When you think of a research assistant, do you picture a machine that reads hundreds of papers and suggests paths you wouldn’t have considered? That’s exactly what professor Ernest Ryu at UCLA experienced when he worked with GPT-5 to tackle an optimization problem that had been unsolved for decades.
A mystery of speed and stability
The problem revolves around a method called NAG (Nesterov Accelerated Gradient), invented in 1983. In simple terms: NAG gives an algorithm a bit of 'momentum' so it reaches the minimum of a function sooner. It’s fast, but the big question was why that extra push didn’t break the method’s stability.
How can something accelerate so much without becoming unstable? For years, the community hadn’t found a complete mathematical explanation.
Think of it like pushing a shopping cart down a slope: a little push helps, but too much and you lose control. The math showed the speed, but the control mechanism remained unclear.
Ryu, with 15 years in applied math and optimization theory, first tried earlier models like ChatGPT-3.5 and saw their limits. When GPT-5 arrived, he tried again. He didn’t expect the machine to solve the problem alone, but he did expect it to help him explore ideas faster.
Collaboration: machine proposes, human verifies
The dynamic was simple and powerful: Ryu asked GPT-5, received ideas (some correct, many incorrect or incomplete), and he evaluated, discarded, or developed the promising ones. The model didn’t invent new mathematical tools; it was exceptional at finding connections and techniques from adjacent fields that Ryu hadn’t known or wouldn’t have checked immediately.
In an intense stretch (about twelve hours spread over three days), after nearly a dozen approaches, a key suggestion emerged: restructure certain equations that govern NAG. The proposal wasn’t perfect, but it contained a structural feature Ryu could turn into the skeleton of a proof. He wrote the final proof, polishing and verifying every step.
'GPT-5 proposed steps that looked plausible but failed when examined. My job was to separate the valuable from the noise,' Ryu explained.
Speed and limits: why the tool mattered
The big advantage was exploration speed. Ideas that might have taken days or weeks to surface were tested in hours. Beyond saving time, that steady stream of proposals changed the psychology of mathematical work: the sense of progress kept motivation high while probing a hard problem.

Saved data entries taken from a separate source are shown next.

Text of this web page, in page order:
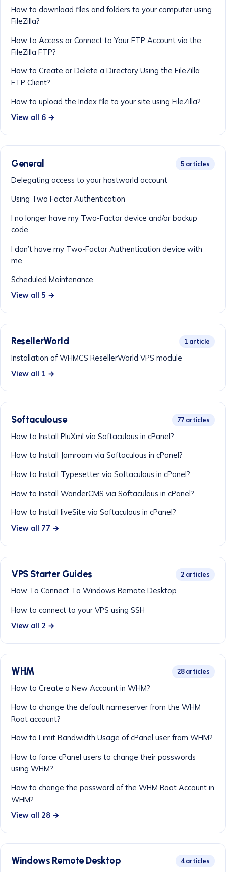
How to download files and folders to your computer using
FileZilla?
How to Access or Connect to Your FTP Account via the
FileZilla FTP?
How to Create or Delete a Directory Using the FileZilla
FTP Client?
How to upload the Index file to your site using FileZilla?
View all 6 →
General 5 articles
Delegating access to your hostworld account
Using Two Factor Authentication
I no longer have my Two-Factor device and/or backup
code
I don’t have my Two-Factor Authentication device with
me
Scheduled Maintenance
View all 5 →
ResellerWorld 1 article
Installation of WHMCS ResellerWorld VPS module
View all 1 →
Softaculouse 77 articles
How to Install PluXml via Softaculous in cPanel?
How to Install Jamroom via Softaculous in cPanel?
How to Install Typesetter via Softaculous in cPanel?
How to Install WonderCMS via Softaculous in cPanel?
How to Install liveSite via Softaculous in cPanel?
View all 77 →
VPS Starter Guides 2 articles
How To Connect To Windows Remote Desktop
How to connect to your VPS using SSH
View all 2 →
WHM 28 articles
How to Create a New Account in WHM?
How to change the default nameserver from the WHM
Root account?
How to Limit Bandwidth Usage of cPanel user from WHM?
How to force cPanel users to change their passwords
using WHM?
How to change the password of the WHM Root Account in
WHM?
View all 28 →
Windows Remote Desktop 4 articles
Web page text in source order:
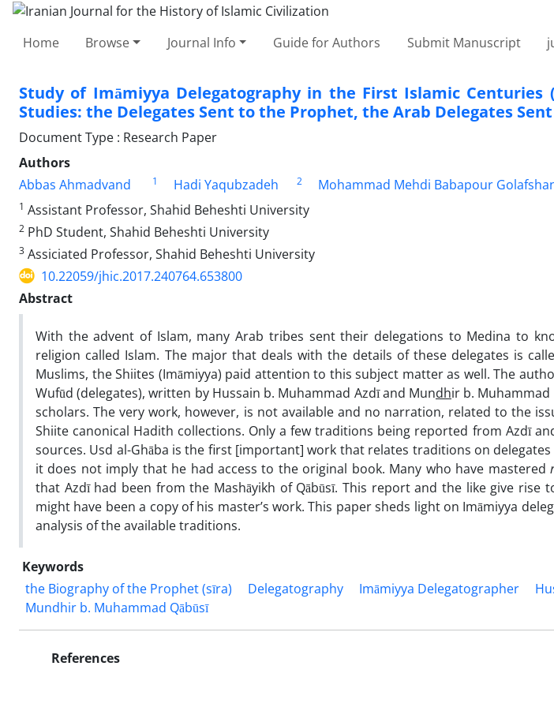
Home Browse Journal Info Guide for Authors Submit Manuscript
Study of Imāmiyya Delegatography in the First Islamic Centuries
Studies: the Delegates Sent to the Prophet, the Arab Delegates
Document Type : Research Paper
Authors
Abbas Ahmadvand
1 Hadi Yaqubzadeh 2 Mohammad Mehdi Babapour
1 Assistant Professor, Shahid Beheshti University
2 PhD Student, Shahid Beheshti University
3 Assiciated Professor, Shahid Beheshti University
10.22059/jhic.2017.240764.653800
Abstract
With the advent of Islam, many Arab tribes sent their delegations to Medina to
religion called Islam. The major that deals with the details of these delegates is
Muslims, the Shiites (Imāmiyya) paid attention to this subject matter as well. The
Wufūd (delegates), written by Hussain b. Muhammad Azdī and Mundhir b. Muhammad
scholars. The very work, however, is not available and no narration, related to the
Shiite canonical Hadith collections. Only a few traditions being reported from Azdī
sources. Usd al-Ghāba is the first [important] work that relates traditions on delegates
it does not imply that he had access to the original book. Many who have mastered
that Azdī had been from the Mashāyikh of Qābūsī. This report and the like give rise
might have been a copy of his master’s work. This paper sheds light on Imāmiyya
analysis of the available traditions.
Keywords
the Biography of the Prophet (sīra)
Delegatography Imāmiyya Delegatographer
Mundhir b. Muhammad Qābūsī
References
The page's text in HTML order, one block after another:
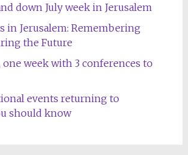
down July week in Jerusalem
in Jerusalem: Remembering
the Future
one week with 3 conferences to
events returning to
should know
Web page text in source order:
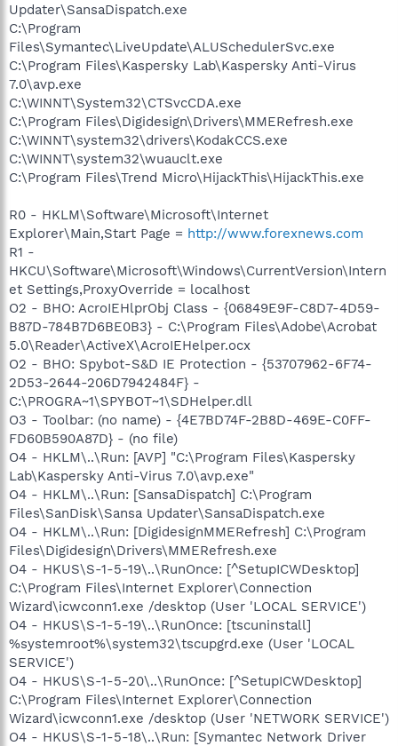
Updater\SansaDispatch.exe
C:\Program
Files\Symantec\LiveUpdate\ALUSchedulerSvc.exe
C:\Program Files\Kaspersky Lab\Kaspersky Anti-Virus
7.0\avp.exe
C:\WINNT\System32\CTSvcCDA.exe
C:\Program Files\Digidesign\Drivers\MMERefresh.exe
C:\WINNT\system32\drivers\KodakCCS.exe
C:\WINNT\system32\wuauclt.exe
C:\Program Files\Trend Micro\HijackThis\HijackThis.exe
R0 - HKLM\Software\Microsoft\Internet
Explorer\Main,Start Page = http://www.forexnews.com
R1 -
HKCU\Software\Microsoft\Windows\CurrentVersion\Intern
et Settings,ProxyOverride = localhost
O2 - BHO: AcroIEHlprObj Class - {06849E9F-C8D7-4D59-
B87D-784B7D6BE0B3} - C:\Program Files\Adobe\Acrobat
5.0\Reader\ActiveX\AcroIEHelper.ocx
O2 - BHO: Spybot-S&D IE Protection - {53707962-6F74-
2D53-2644-206D7942484F} -
C:\PROGRA~1\SPYBOT~1\SDHelper.dll
O3 - Toolbar: (no name) - {4E7BD74F-2B8D-469E-C0FF-
FD60B590A87D} - (no file)
O4 - HKLM\..\Run: [AVP] "C:\Program Files\Kaspersky
Lab\Kaspersky Anti-Virus 7.0\avp.exe"
O4 - HKLM\..\Run: [SansaDispatch] C:\Program
Files\SanDisk\Sansa Updater\SansaDispatch.exe
O4 - HKLM\..\Run: [DigidesignMMERefresh] C:\Program
Files\Digidesign\Drivers\MMERefresh.exe
O4 - HKUS\S-1-5-19\..\RunOnce: [^SetupICWDesktop]
C:\Program Files\Internet Explorer\Connection
Wizard\icwconn1.exe /desktop (User 'LOCAL SERVICE')
O4 - HKUS\S-1-5-19\..\RunOnce: [tscuninstall]
%systemroot%\system32\tscupgrd.exe (User 'LOCAL
SERVICE')
O4 - HKUS\S-1-5-20\..\RunOnce: [^SetupICWDesktop]
C:\Program Files\Internet Explorer\Connection
Wizard\icwconn1.exe /desktop (User 'NETWORK SERVICE')
O4 - HKUS\S-1-5-18\..\Run: [Symantec Network Driver
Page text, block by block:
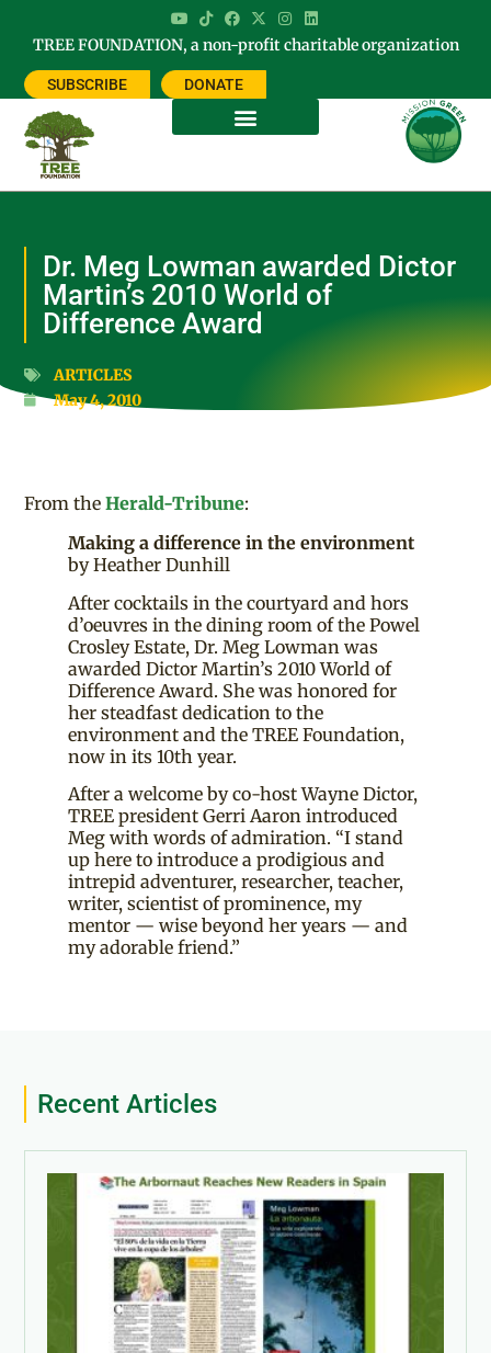
TREE FOUNDATION, a non-profit charitable organization
SUBSCRIBE DONATE
Dr. Meg Lowman awarded Dictor
Martin’s 2010 World of
Difference Award
ARTICLES
May 4, 2010
From theHerald-Tribune:
Making a difference in the environment
by Heather Dunhill
After cocktails in the courtyard and hors
d’oeuvres in the dining room of the Powel
Crosley Estate, Dr. Meg Lowman was
awarded Dictor Martin’s 2010 World of
Difference Award. She was honored for
her steadfast dedication to the
environment and the TREE Foundation,
now in its 10th year.
After a welcome by co-host Wayne Dictor,
TREE president Gerri Aaron introduced
Meg with words of admiration. “I stand
up here to introduce a prodigious and
intrepid adventurer, researcher, teacher,
writer, scientist of prominence, my
mentor — wise beyond her years — and
my adorable friend.”
Recent Articles

But there’s a clear caveat: GPT-5 can produce arguments that appear correct without actually being so. Ryu adopted good practices: start new chats to verify, check every calculation by hand, and use his expert judgment to choose which lines to pursue. In the end, GPT-5 was a tool, not an author: the preprint mentions the model and explains its contribution, while Ryu is listed as the human author.
What this means for mathematical research and beyond
Is this a revolution for mathematics? Not in the sense of replacing researchers, but yes in how problems are explored. GPT-5 proved to be a lab partner that speeds up intellectual trial-and-error, especially when you need to cross ideas from different subareas.
Ryu sums up the lesson with practical advice: be patient and adopt a collaborative mindset. If you try to make the model fail, it fails; if you work with it to extract value, it can open useful paths. For him, the balance is clear: AI amplifies human creativity and demands human rigor.
Looking ahead
This experience isn’t isolated: it shows how large language tools can help explore complex problems when combined with human expertise and careful verification. The community will review the preprint in the coming months; meantime, the takeaway is practical and hopeful: AI is already helping solve real questions, but human oversight remains essential.